The gamma and min_split_loss parameters in XGBoost control the minimum loss reduction required to make a further partition on a leaf node of the tree.
A larger value makes the algorithm more conservative in creating new splits. The gamma parameter is preferred in the native XGBoost API, while min_split_loss is used in the scikit-learn API, conforming to the scikit-learn convention.
This example demonstrates how to use both parameters and confirms that they have the same effect on the model’s performance.
from sklearn.datasets import make_classification
from sklearn.model_selection import train_test_split
from xgboost import XGBClassifier
# Generate a synthetic dataset
X, y = make_classification(n_samples=1000, n_features=10, n_classes=2, random_state=42)
# Split the dataset into training and test sets
X_train, X_test, y_train, y_test = train_test_split(X, y, test_size=0.2, random_state=42)
# Create two XGBoost classifiers, one using "gamma" and the other using "min_split_loss"
model_gamma = XGBClassifier(gamma=0.5, eval_metric='logloss')
model_min_split_loss = XGBClassifier(min_split_loss=0.5, eval_metric='logloss')
# Train both models on the training set
model_gamma.fit(X_train, y_train)
model_min_split_loss.fit(X_train, y_train)
# Make predictions on the test set
predictions_gamma = model_gamma.predict(X_test)
predictions_min_split_loss = model_min_split_loss.predict(X_test)
# Compare the results
assert (predictions_gamma == predictions_min_split_loss).all()
The example below demonstrates the same functionality using the native XGBoost API with DMatrix:
import xgboost as xgb
from sklearn.datasets import make_classification
from sklearn.model_selection import train_test_split
# Generate a synthetic dataset
X, y = make_classification(n_samples=1000, n_features=10, n_classes=2, random_state=42)

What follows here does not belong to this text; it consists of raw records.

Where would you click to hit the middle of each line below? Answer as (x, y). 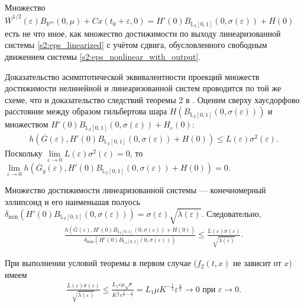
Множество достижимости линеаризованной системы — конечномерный (135, 190)
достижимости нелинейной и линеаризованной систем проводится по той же (143, 88)
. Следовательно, (231, 213)
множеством (27, 124)
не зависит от (257, 263)
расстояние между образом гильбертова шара (86, 111)
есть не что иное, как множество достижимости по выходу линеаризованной (143, 33)
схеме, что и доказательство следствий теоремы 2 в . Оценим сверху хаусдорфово (152, 99)
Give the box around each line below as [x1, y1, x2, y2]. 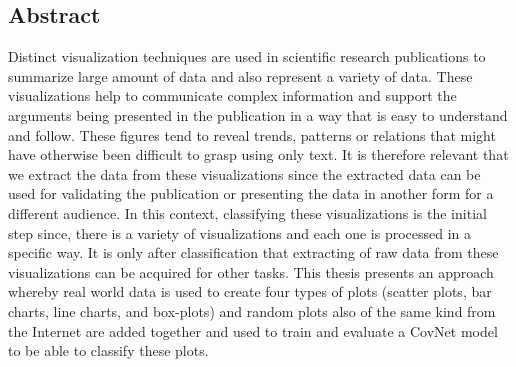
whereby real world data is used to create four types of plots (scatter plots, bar [8, 281, 492, 302]
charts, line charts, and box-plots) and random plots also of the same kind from [8, 300, 496, 321]
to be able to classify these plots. [8, 340, 209, 361]
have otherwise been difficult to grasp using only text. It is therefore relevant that [8, 144, 509, 165]
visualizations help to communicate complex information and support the [8, 85, 457, 106]
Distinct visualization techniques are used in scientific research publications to [8, 46, 486, 67]
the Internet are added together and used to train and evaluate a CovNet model [8, 320, 498, 341]
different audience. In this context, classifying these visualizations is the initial [8, 202, 487, 223]
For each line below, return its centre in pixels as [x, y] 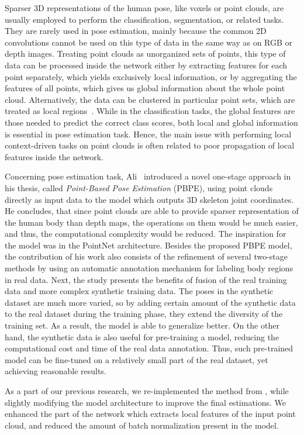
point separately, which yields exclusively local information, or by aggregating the [151, 76]
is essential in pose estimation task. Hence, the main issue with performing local [148, 134]
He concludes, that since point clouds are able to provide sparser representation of [152, 211]
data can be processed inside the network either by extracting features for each [146, 65]
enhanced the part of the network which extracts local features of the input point [150, 414]
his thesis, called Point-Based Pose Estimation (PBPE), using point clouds [139, 187]
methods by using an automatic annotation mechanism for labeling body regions [149, 268]
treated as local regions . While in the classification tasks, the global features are [150, 111]
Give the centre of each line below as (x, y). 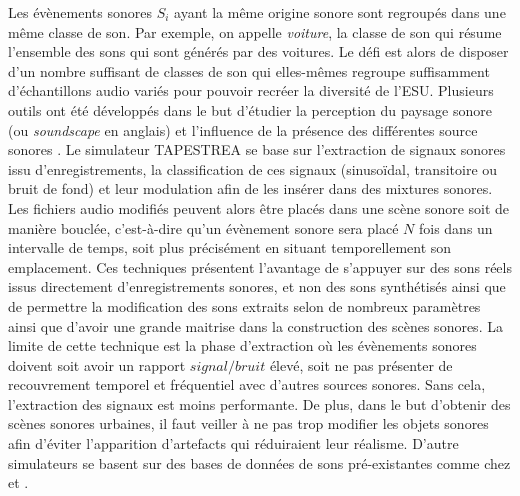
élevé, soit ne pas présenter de (361, 364)
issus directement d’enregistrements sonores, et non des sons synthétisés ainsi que (257, 286)
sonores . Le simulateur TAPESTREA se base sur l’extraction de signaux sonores (257, 149)
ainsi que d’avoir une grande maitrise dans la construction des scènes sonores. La (255, 325)
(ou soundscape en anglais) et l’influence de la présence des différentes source (243, 129)
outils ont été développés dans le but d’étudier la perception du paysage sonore (250, 109)
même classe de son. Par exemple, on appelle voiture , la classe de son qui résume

# Split the dataset into training and test sets
X_train, X_test, y_train, y_test = train_test_split(X, y, test_size=0.2, random_state=42)
# Convert data to DMatrix
dtrain = xgb.DMatrix(X_train, label=y_train)
dtest = xgb.DMatrix(X_test, label=y_test)
# Set up parameters for XGBoost
params_gamma = {
'objective': 'binary:logistic',
'eval_metric': 'logloss',
'gamma': 0.5
}
params_min_split_loss = {
'objective': 'binary:logistic',
'eval_metric': 'logloss',
'min_split_loss': 0.5
}
# Train the models
model_gamma = xgb.train(params_gamma, dtrain, num_boost_round=10)
model_min_split_loss = xgb.train(params_min_split_loss, dtrain, num_boost_round=10)
# Make predictions on the test set
predictions_gamma = model_gamma.predict(dtest).round()
predictions_min_split_loss = model_min_split_loss.predict(dtest).round()
# Compare the results
assert (predictions_gamma == predictions_min_split_loss).all()
In both examples, the models are trained with a gamma or min_split_loss value of 0.5.
Increasing this value will make the algorithm more conservative in creating new splits, as it requires a larger loss reduction to consider a split beneficial.
The choice between gamma and min_split_loss ultimately depends on the API being used and personal preference.